Serbian teachers’ unions announced protests and strikes to warn about a crisis in the school system and demand changes.

The same day, authorities moved to boost gun control, as police urged citizens to lock up their guns and keep them away from children. The Government ordered a two-year moratorium on short-barrel guns, tougher control of people with guns and shooting grounds, and tougher sentences for people who enable minors to get hold of guns.

A registered gun owner in Serbia must be over 18, healthy and have no criminal record. Weapons must be kept locked and separately from ammunition.

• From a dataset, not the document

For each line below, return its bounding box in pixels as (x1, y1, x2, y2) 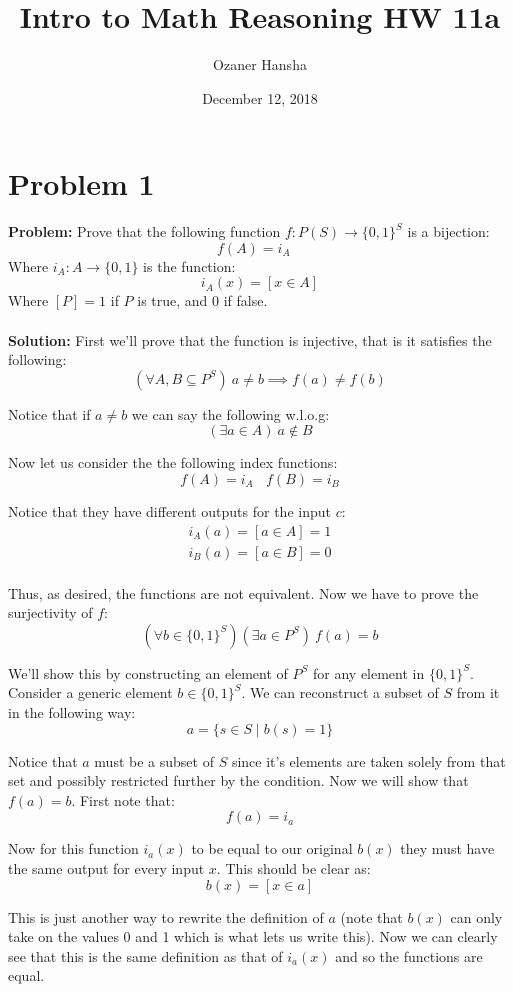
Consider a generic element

The shooting on Wednesday morning in Vladislav Ribnikar primary school also left seven people hospitalised - six children and a teacher. One girl who was shot in the head remained in life-threatening condition and a boy was in serious condition with spinal injuries, doctors said on Thursday.

Flowers and stuffed toys lie at a makeshift shrine to commemorate victims in Belgrade, Serbia. Photo / AP
Flowers and stuffed toys lie at a makeshift shrine to commemorate victims in Belgrade, Serbia. Photo / AP

Authorities have said the shooter, whom police identified as Kosta Kecmanovic, is too young to be charged and tried. He has been placed in a mental institution, while his father has been detained on suspicion of endangering public security because his son got hold of the guns.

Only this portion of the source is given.